■ Assignment
The records underneath are to be printed in full and exactly, with no pictures carried over.

■ The input
◆ ◆ ◆

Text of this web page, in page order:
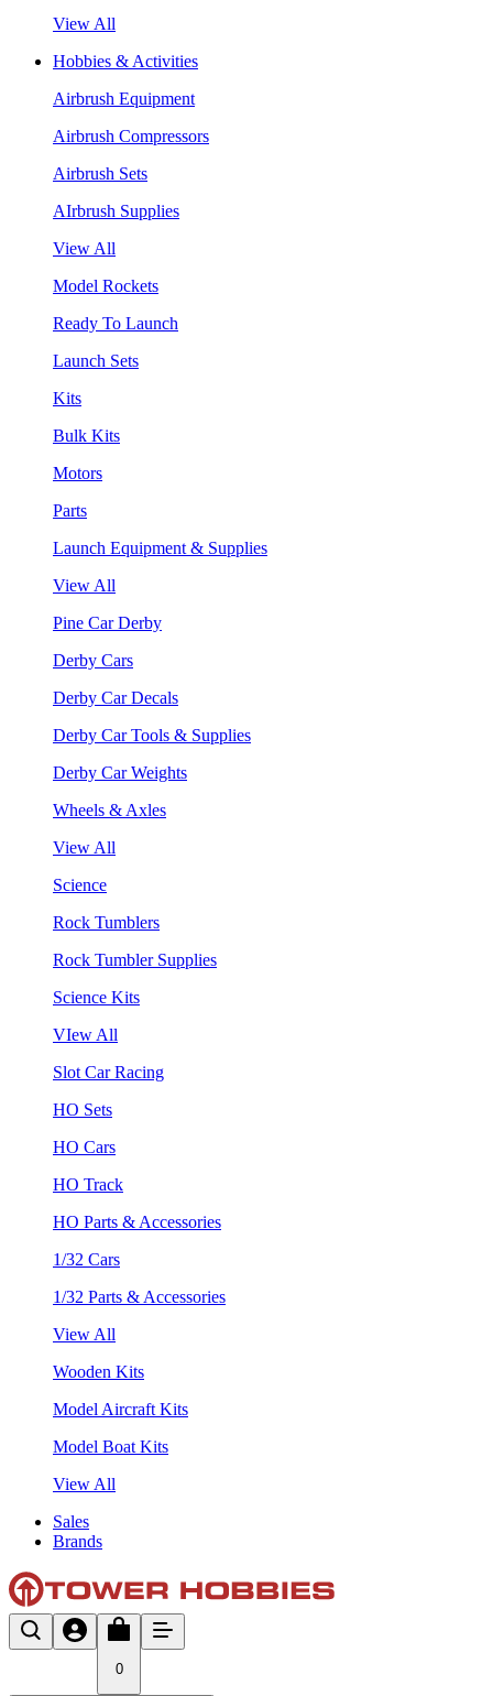
View All
Hobbies & Activities
Airbrush Equipment
Airbrush Compressors
Airbrush Sets
AIrbrush Supplies
View All
Model Rockets
Ready To Launch
Launch Sets
Kits
Bulk Kits
Motors
Parts
Launch Equipment & Supplies
View All
Pine Car Derby
Derby Cars
Derby Car Decals
Derby Car Tools & Supplies
Derby Car Weights
Wheels & Axles
View All
Science
Rock Tumblers
Rock Tumbler Supplies
Science Kits
VIew All
Slot Car Racing
HO Sets
HO Cars
HO Track
HO Parts & Accessories
1/32 Cars
1/32 Parts & Accessories
View All
Wooden Kits
Model Aircraft Kits
Model Boat Kits
View All
Sales
Brands
0
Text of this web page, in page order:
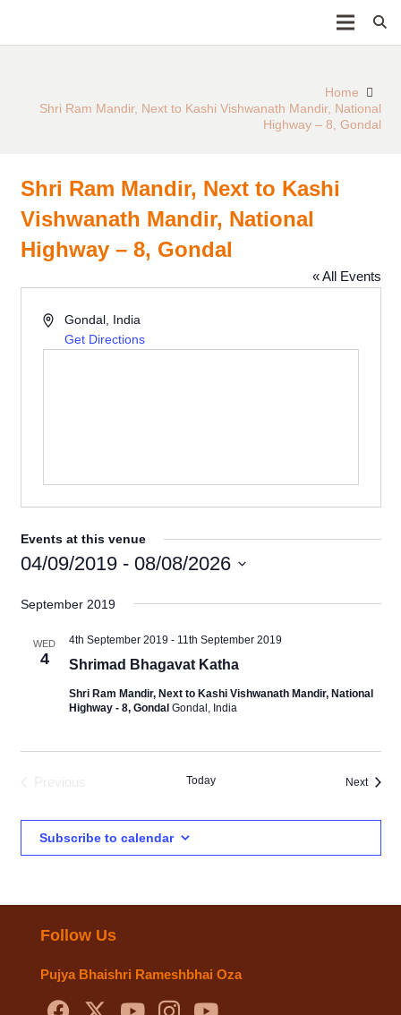
Home
Shri Ram Mandir, Next to Kashi Vishwanath Mandir, National
Highway – 8, Gondal
Shri Ram Mandir, Next to Kashi
Vishwanath Mandir, National
Highway – 8, Gondal
« All Events
Address
Gondal India
Get Directions
Events at this venue
04/09/2019 - 08/08/2026
date.
September 2019
WED
4 Shrimad Bhagavat Katha
4th September 2019 - 11th September 2019
Shri Ram Mandir, Next to Kashi Vishwanath Mandir, National
Highway - 8, Gondal Gondal, India
Today NextEvents
Subscribe to calendar
Follow Us
Pujya Bhaishri Rameshbhai Oza

◆ ◆ ◆

■ Answer section
Text of this web page, in page order:
View All
Hobbies & Activities
Airbrush Equipment
Airbrush Compressors
Airbrush Sets
AIrbrush Supplies
View All
Model Rockets
Ready To Launch
Launch Sets
Kits
Bulk Kits
Motors
Parts
Launch Equipment & Supplies
View All
Pine Car Derby
Derby Cars
Derby Car Decals
Derby Car Tools & Supplies
Derby Car Weights
Wheels & Axles
View All
Science
Rock Tumblers
Rock Tumbler Supplies
Science Kits
VIew All
Slot Car Racing
HO Sets
HO Cars
HO Track
HO Parts & Accessories
1/32 Cars
1/32 Parts & Accessories
View All
Wooden Kits
Model Aircraft Kits
Model Boat Kits
View All
Sales
Brands
0
Text of this web page, in page order:
Home
Shri Ram Mandir, Next to Kashi Vishwanath Mandir, National
Highway – 8, Gondal
Shri Ram Mandir, Next to Kashi
Vishwanath Mandir, National
Highway – 8, Gondal
« All Events
Address
Gondal India
Get Directions
Events at this venue
04/09/2019 - 08/08/2026
date.
September 2019
WED
4 Shrimad Bhagavat Katha
4th September 2019 - 11th September 2019
Shri Ram Mandir, Next to Kashi Vishwanath Mandir, National
Highway - 8, Gondal Gondal, India
Today NextEvents
Subscribe to calendar
Follow Us
Pujya Bhaishri Rameshbhai Oza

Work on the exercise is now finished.